Reba McEntire singles chronology
| "You Lie" (1990) | "Rumor Has It" (1990) | "Fancy" (1991) |

= Rumor Has It (Reba McEntire song) =

"Rumor Has It" is a song written by Bruce Burch, Vern Dant and Larry Shell, and recorded by American country music artist Reba McEntire. It was released on November 5, 1990, as the second single and title track from her album Rumor Has It (1990).
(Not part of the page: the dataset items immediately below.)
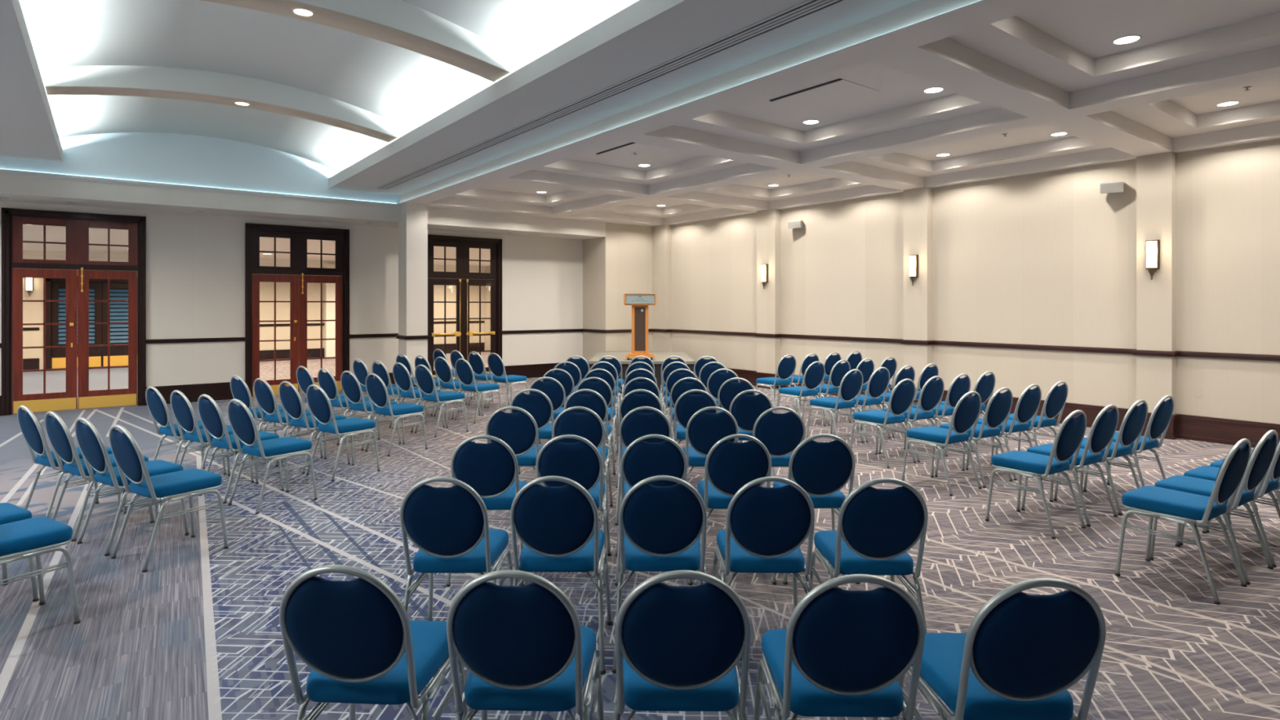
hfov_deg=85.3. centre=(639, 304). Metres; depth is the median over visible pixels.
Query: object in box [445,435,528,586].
banquet chair
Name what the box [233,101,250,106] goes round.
recessed light
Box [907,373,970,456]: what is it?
banquet chair
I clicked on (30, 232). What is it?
ceiling
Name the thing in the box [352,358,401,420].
banquet chair
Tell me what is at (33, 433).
banquet chair
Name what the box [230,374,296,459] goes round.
banquet chair
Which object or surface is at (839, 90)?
ceiling panel
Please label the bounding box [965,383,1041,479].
banquet chair
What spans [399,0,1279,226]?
ceiling
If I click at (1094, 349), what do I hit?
chair rail
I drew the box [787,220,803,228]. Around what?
wall speaker
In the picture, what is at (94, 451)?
banquet chair
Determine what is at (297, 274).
door
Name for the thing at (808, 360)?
banquet chair
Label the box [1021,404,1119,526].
banquet chair
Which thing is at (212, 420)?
banquet chair
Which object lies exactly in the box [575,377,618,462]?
banquet chair
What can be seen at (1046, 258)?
wall
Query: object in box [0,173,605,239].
wall header
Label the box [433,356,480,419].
banquet chair
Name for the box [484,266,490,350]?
wall
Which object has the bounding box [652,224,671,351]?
pillar
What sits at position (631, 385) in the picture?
banquet chair
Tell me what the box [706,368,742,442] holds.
banquet chair
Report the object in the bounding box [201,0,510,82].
ceiling beam
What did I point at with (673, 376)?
banquet chair
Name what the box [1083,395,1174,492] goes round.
banquet chair
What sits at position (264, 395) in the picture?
banquet chair
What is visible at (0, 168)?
light
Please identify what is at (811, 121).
recessed light
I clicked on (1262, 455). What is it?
banquet chair
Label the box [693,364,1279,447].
baseboard
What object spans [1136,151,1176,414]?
pillar
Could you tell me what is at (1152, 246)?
wall sconce
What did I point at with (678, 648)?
banquet chair
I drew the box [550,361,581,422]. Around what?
banquet chair
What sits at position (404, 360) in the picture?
banquet chair
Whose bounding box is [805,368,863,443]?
banquet chair
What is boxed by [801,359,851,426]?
banquet chair
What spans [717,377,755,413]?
banquet chair
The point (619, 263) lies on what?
wall
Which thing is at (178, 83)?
ceiling beam
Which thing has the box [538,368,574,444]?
banquet chair
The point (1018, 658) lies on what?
banquet chair
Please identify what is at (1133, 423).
banquet chair
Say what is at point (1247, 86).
sprinkler head
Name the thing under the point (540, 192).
recessed light
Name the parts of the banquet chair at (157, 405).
backrest, leg, frame, seat frame, leg, seat, leg, leg
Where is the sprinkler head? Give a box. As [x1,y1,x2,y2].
[1242,85,1252,90]
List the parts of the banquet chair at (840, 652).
leg, leg, seat, seat frame, backrest
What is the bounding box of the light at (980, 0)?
[413,0,980,198]
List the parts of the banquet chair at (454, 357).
backrest, frame
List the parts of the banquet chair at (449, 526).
leg, leg, backrest, frame, seat frame, seat, leg, leg
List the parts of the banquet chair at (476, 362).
backrest, frame, leg, seat, leg
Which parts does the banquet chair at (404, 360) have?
backrest, frame, seat
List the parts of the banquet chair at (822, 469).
leg, seat, frame, backrest, seat frame, leg
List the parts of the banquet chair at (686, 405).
seat frame, seat, backrest
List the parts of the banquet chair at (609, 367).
backrest, frame, leg
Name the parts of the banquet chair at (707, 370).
backrest
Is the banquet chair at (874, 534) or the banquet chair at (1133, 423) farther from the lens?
the banquet chair at (1133, 423)
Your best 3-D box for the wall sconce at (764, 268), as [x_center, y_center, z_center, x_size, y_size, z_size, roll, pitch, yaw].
[2.533,-0.580,14.211,0.094,0.520,0.150,0,0,-37]
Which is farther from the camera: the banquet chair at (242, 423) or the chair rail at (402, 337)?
the chair rail at (402, 337)
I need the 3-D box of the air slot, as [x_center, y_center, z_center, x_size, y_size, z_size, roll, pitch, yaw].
[0.407,-2.111,5.981,0.214,0.008,16.820,0,0,-37]
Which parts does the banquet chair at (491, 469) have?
leg, backrest, frame, seat frame, seat, leg
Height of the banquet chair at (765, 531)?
0.926 m
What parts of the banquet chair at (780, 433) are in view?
backrest, seat
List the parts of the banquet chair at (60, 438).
backrest, leg, frame, seat frame, leg, seat, leg, leg
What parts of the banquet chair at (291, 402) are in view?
leg, backrest, frame, seat frame, leg, seat, leg, leg
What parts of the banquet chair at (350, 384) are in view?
leg, backrest, frame, seat frame, leg, seat, leg, leg
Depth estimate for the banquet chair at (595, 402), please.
6.44 m
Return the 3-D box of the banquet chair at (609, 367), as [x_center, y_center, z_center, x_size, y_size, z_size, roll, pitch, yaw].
[-0.500,1.237,9.822,0.482,0.926,0.587,0,0,2]
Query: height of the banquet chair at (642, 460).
0.926 m
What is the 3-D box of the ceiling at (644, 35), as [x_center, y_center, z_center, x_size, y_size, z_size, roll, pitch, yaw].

The song reached number 3 on the Billboard Hot Country Singles & Tracks chart in February 1991.

==Music video==
The music video was Reba's first of her career to be directed by Jack Cole (who would go on to direct many of her classic early 1990s videos) and premiered in early 1991. It depicts Reba performing the song in a smoky, deserted warehouse.

==Chart performance==
The song debuted at number 42 on the Hot Country Singles & Tracks for the week of December 1, 1990.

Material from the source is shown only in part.